THE INFLUENCE OF PLAYING SURFACES ON TENNIS INJURIES
The cold hard facts are there. The research has been undertaken globally. Biomechanical experts have published their findings, and the elite tennis players have succumbed! Tennis players start young, and want to enjoy their sport well into their retirement years, but they cannot do so on hard court surfaces. This is proven. World-wide, there is clear evidence that the trend for hard court installations is matched by a decrease of player activity, and conversely, in countries where there is an increase in clay court installations, there is a parallel of escalating player participation, activity and performance.
A paper prepared by Benno M. Nigg, Professor of Biomechanics, at the University of Calgary, Canada, emphasised that “surfaces that allowed sliding resulted in about 75% fewer injuries than surfaces which did not”.
It is important to stress the difference between “slide” and “slip”. The characteristics displayed by synthetic grass surfaces are every bit as dangerous as hard courts, maybe more so. Also, the so called “cushion surfaces” are causing even more injuries, and these damages to the muscle-skeletal system are not limited only to ankles, knees, hips and backs.
The message is clear. The warnings should be made throughout sports’ administrators, coaches, recreation officers, and of course, parents. Quite apart from the looming threats of litigation now developing through the ‘elite’ players, whose careers are being cut short, the high costs associated with public liability insurance will soon become apparent. The guardians of health and safety in sport will have to focus on the replacement of hard surfaces (including synthetic grass) with clay. Of course, this will ultimately lead to better players, and the benefit of more participants across the full age spectrum.
MEDICAL REPORT


Tennis is a sport of many and varied physical movements. It is primarily a “throwing action” sport; the service action being a vital component of tennis. The backhand and forehand shots involve different technical movements. With regard to the lower limbs, the essential element is running but you have to consider sudden stopping, momentum and thrust, as well as turning and changes of direction.
Considerations of intensity, age levels and the physical characteristics are varied.
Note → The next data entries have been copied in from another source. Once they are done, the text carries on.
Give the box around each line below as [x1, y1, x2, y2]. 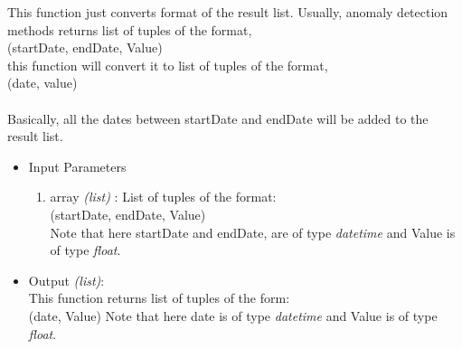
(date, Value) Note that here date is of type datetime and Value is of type [28, 306, 438, 325]
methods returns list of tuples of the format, [7, 20, 252, 39]
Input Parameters [28, 156, 127, 175]
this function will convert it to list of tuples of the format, [7, 55, 328, 74]
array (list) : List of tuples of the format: [50, 187, 277, 206]
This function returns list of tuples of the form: [28, 288, 290, 307]
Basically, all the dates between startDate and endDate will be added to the [7, 108, 429, 127]
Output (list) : [28, 270, 105, 289]
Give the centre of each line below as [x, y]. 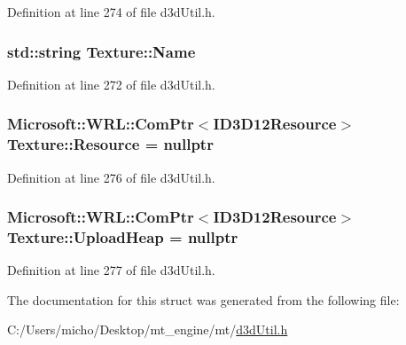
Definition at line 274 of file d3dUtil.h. [111, 12]
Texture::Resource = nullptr [110, 144]
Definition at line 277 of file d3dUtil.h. [111, 270]
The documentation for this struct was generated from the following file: [203, 299]
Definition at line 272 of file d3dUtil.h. [111, 84]
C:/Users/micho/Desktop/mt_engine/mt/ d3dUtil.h [148, 329]
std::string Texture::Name [101, 51]
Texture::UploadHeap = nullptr [123, 236]
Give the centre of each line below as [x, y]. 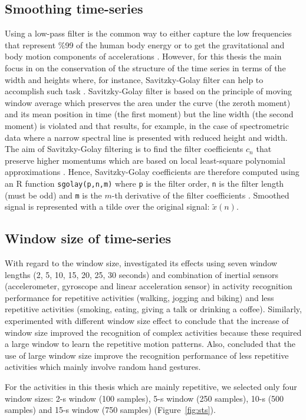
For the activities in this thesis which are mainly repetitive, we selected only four [151, 386]
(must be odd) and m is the [53, 195]
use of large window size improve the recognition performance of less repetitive [147, 355]
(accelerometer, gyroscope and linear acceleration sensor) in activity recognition [149, 286]
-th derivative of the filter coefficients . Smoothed [200, 195]
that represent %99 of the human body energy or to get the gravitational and [145, 44]
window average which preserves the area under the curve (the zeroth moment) [148, 102]
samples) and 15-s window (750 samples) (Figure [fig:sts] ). [110, 410]
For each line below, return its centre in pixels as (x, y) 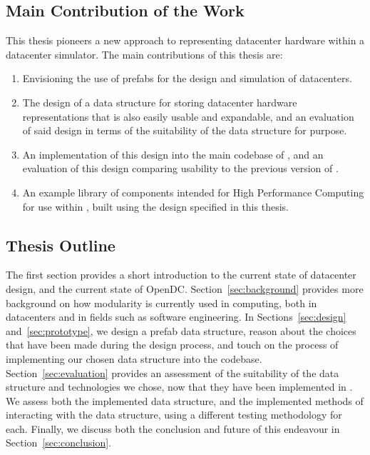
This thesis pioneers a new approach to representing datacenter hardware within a (185, 40)
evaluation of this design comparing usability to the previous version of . (180, 168)
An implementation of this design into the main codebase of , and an (173, 154)
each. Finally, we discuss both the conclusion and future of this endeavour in (173, 428)
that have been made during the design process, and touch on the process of (172, 345)
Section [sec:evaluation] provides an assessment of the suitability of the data (173, 372)
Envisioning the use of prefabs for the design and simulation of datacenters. (187, 78)
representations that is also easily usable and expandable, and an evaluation (188, 116)
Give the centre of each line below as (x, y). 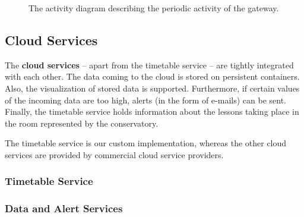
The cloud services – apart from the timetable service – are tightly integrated (149, 65)
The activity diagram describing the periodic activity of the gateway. (154, 8)
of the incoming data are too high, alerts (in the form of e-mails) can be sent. (145, 100)
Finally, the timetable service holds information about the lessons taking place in (152, 111)
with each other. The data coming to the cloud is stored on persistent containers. (152, 76)
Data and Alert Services (64, 208)
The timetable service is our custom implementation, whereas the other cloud (146, 143)
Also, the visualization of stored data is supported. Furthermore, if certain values (152, 88)
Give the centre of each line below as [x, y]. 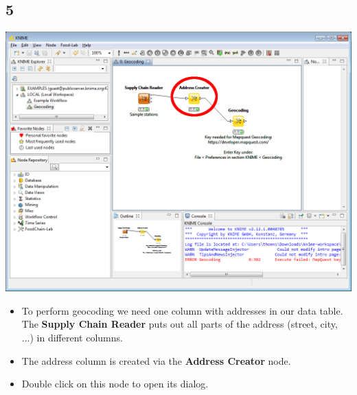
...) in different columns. [72, 337]
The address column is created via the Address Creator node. [156, 360]
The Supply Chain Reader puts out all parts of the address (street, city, [180, 324]
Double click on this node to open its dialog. [115, 384]
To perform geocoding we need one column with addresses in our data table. [182, 310]
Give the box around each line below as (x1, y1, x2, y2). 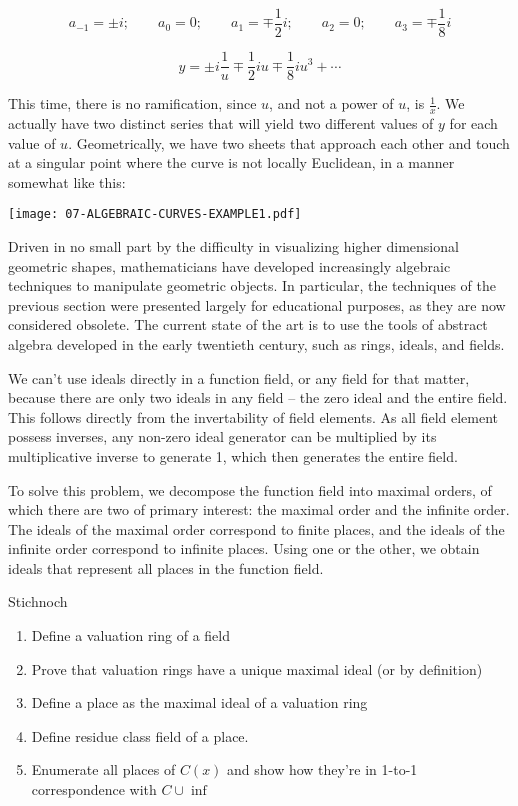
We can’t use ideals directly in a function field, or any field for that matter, (8, 367, 470, 388)
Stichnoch (8, 591, 68, 612)
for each (449, 112, 498, 133)
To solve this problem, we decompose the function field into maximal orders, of (8, 479, 492, 500)
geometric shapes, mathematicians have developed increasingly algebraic (8, 255, 451, 276)
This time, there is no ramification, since (8, 93, 257, 114)
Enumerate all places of (31, 759, 176, 780)
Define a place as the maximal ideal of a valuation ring (31, 692, 368, 713)

Certain exertions are relatively specific and normal whilst others are more extreme.
Articulation of the Shoulder
Nerve damage to the deltoid is particularly frequent. The nerve emanating from the C5/C6 roots, and relatively thin (about 20cm) in length, finishes in the muscle of the large deltoid, which is located on the spinal edge of the scapula. During movements of high amplitude of the scapula, which are necessary in the service motion, the position of the head and that of the arm can cause this nerve to tense-up under repetition, and can lead to temporary paralysis.
There is uncertainty in the clinical diagnosis of this symptom, which is nonconforming and is often characterised by posterior pains, a hot sensation, and some times by irritations in the upper limb and even pain in the elbow. These pains can represent neurological reactions but also elements of adaptation or compensation.
The analysis of the shoulder is not simple. Sometimes this attack of the deltoid nerve can be associated with the scapular nerve, located in the upper side of the scapular. They appear as stressed muscles or those on the level of the spine of the scapula. Only the stressed muscles are affected.
Private clinics have difficulty in assessing damage to the scapula, which remains a common characteristic. Repetitive overuse and fatigue will emphasise the inefficiency of this large deltoid. Often the clinical examination does not evaluate massage and electro stimulate. However when an operator carries it out, it is possible to identify the damage. Total rest from physical activity is imperative. A manual analytical rehabilitation, sometimes associated with electro stimulation, makes it possible to cure the problem within three to six months.
(Pat Rafter’s well documented shoulder injury is typical of the above observation.)